After less than a year in a concentration camp she was, according to an eyewitness, “bald, emaciated and shivering.” This happy girl went from sharing a secret room with her family to sharing a concentration camp infirmary full of rats and in complete darkness with her sister. Even more excruciating is that Frank died mere weeks before the British liberated her camp.

Revelation of New Book

The research in Sullivan’s book is impressive and convincing. But the subtitle of the book, “A Cold Case Investigation,” is misleading, for the case may never have been that cold.

Early on, the book makes apparent that some people knew the identity of the person who betrayed Frank’s family to the Nazis. There is a strong possibility that Frank’s own father, Otto, the only family member to have survived the Holocaust, knew.

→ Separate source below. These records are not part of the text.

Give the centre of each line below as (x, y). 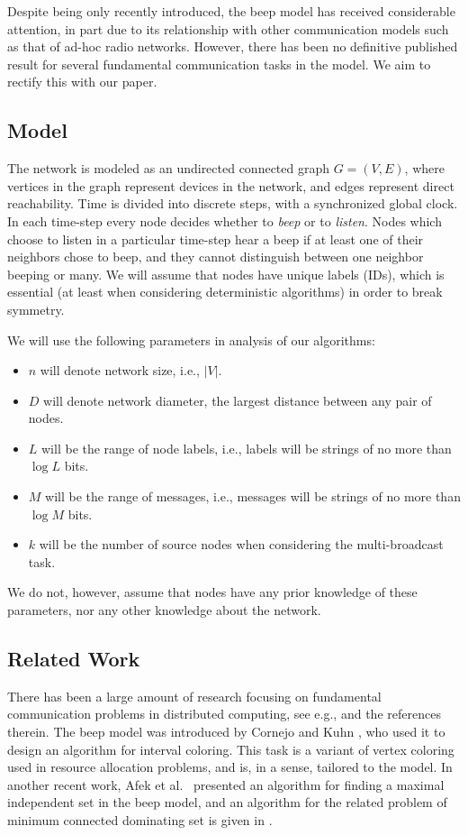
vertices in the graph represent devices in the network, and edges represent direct (231, 185)
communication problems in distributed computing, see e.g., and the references (224, 714)
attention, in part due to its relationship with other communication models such (228, 28)
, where (424, 168)
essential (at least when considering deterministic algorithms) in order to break (225, 292)
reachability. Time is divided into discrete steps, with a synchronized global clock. (233, 203)
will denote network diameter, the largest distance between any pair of (238, 400)
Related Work (74, 659)
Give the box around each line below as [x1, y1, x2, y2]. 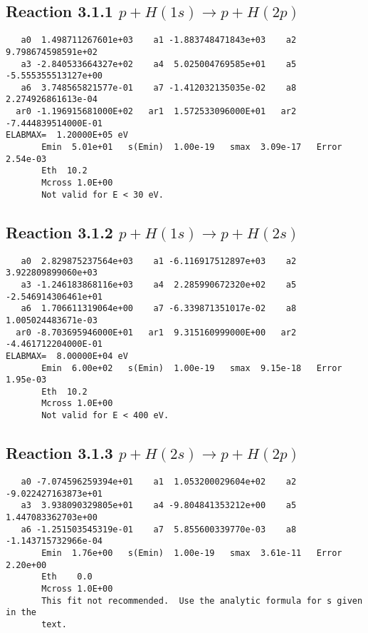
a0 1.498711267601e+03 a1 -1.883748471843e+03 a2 [21, 35, 297, 46]
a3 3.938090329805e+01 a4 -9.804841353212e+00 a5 [21, 500, 297, 511]
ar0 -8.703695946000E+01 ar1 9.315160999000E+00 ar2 [16, 327, 297, 338]
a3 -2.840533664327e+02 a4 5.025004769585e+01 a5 [21, 59, 297, 69]
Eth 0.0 [41, 572, 93, 582]
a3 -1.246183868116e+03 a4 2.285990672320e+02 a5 [21, 279, 297, 290]
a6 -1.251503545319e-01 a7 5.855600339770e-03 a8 [21, 524, 297, 535]
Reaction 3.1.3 [6, 442, 113, 464]
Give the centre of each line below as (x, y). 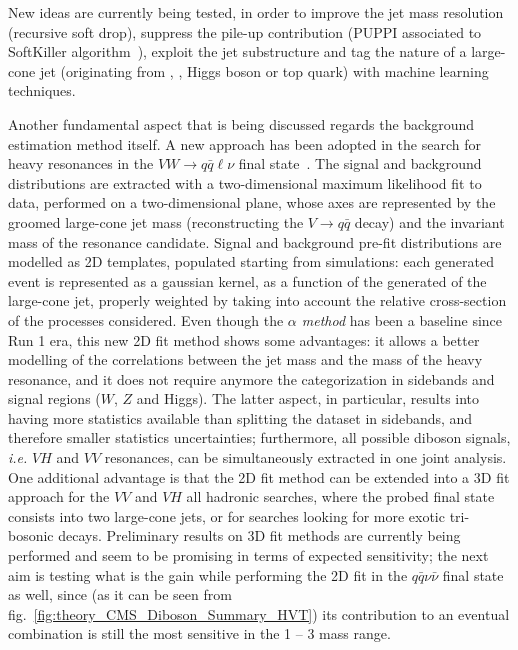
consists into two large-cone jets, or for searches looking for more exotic (226, 515)
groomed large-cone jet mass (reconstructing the (156, 221)
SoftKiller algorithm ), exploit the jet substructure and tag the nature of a (237, 51)
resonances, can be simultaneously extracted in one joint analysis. (305, 457)
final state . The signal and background (360, 163)
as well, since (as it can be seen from (120, 594)
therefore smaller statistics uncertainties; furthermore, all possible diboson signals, (259, 437)
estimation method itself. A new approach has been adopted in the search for (244, 143)
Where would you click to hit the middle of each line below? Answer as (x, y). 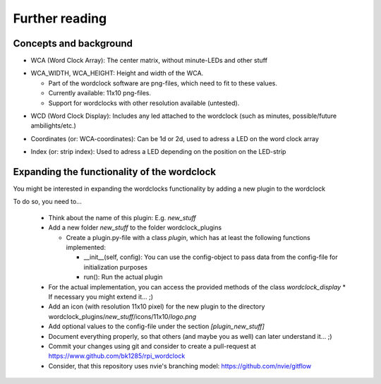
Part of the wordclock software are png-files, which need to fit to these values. (163, 83)
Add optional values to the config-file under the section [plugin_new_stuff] (156, 326)
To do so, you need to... (48, 202)
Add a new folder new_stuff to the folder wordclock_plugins (135, 228)
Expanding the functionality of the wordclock (115, 172)
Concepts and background (73, 43)
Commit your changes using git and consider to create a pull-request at (152, 346)
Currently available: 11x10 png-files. (100, 93)
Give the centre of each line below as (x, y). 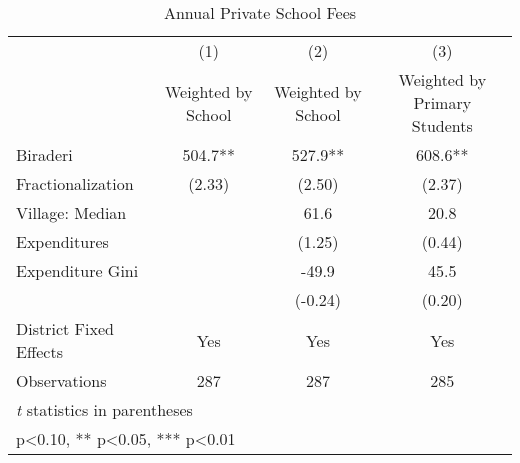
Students (442, 125)
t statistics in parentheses (104, 409)
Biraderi (44, 154)
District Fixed (65, 328)
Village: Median (71, 212)
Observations (61, 380)
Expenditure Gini (77, 270)
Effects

One is even given a rough chronology as to when he gained this knowledge. As shown by Sullivan and the research team, Otto went from feverish cooperation with the official police investigation in 1948 to indifference by the time the next official investigation in 1963 was conducted.

Otto may have supplied the reason when he told journalist Friso Endt that the family’s betrayer was Jewish. One could gather from this that either Otto was trying to protect a fellow Jew and keep what happened to his family focused on the Nazis or that he knew and forgave the betrayer because the latter faced the monstrous decision of protecting his own family by giving up others.

The most remarkable piece of evidence unearthed for the first time by the researchers was their discovery of an anonymous typed copy of a note sent to Frank’s father identifying the betrayer as a Jewish notary named Arnold van den Bergh. Miep Gies, who helped get the Frank family into the secret room in 1942, may have known about Van den Bergh as well when she hinted during a 1994 lecture that the betrayer was Jewish.

From there, the team provides strong circumstantial evidence about Van den Bergh betraying the Franks and why. As the notary of a Jewish council established by the Nazis in Amsterdam, he had access to all of the Jewish hiding places in the city; and the fact that he and his Jewish daughter were never put on the trains to the concentration camps strongly suggests the Franks and others were sacrificed instead.

One of the nagging questions put to subsequent generations about life under the Nazis is what they would have done in the same circumstances. For those quick to condemn Van den Bergh for handing a teenage girl over to the Gestapo and the girl’s father for not outing the betrayer because of some kind of Jewish loyalty, one should recognize the unique evil of the Holocaust.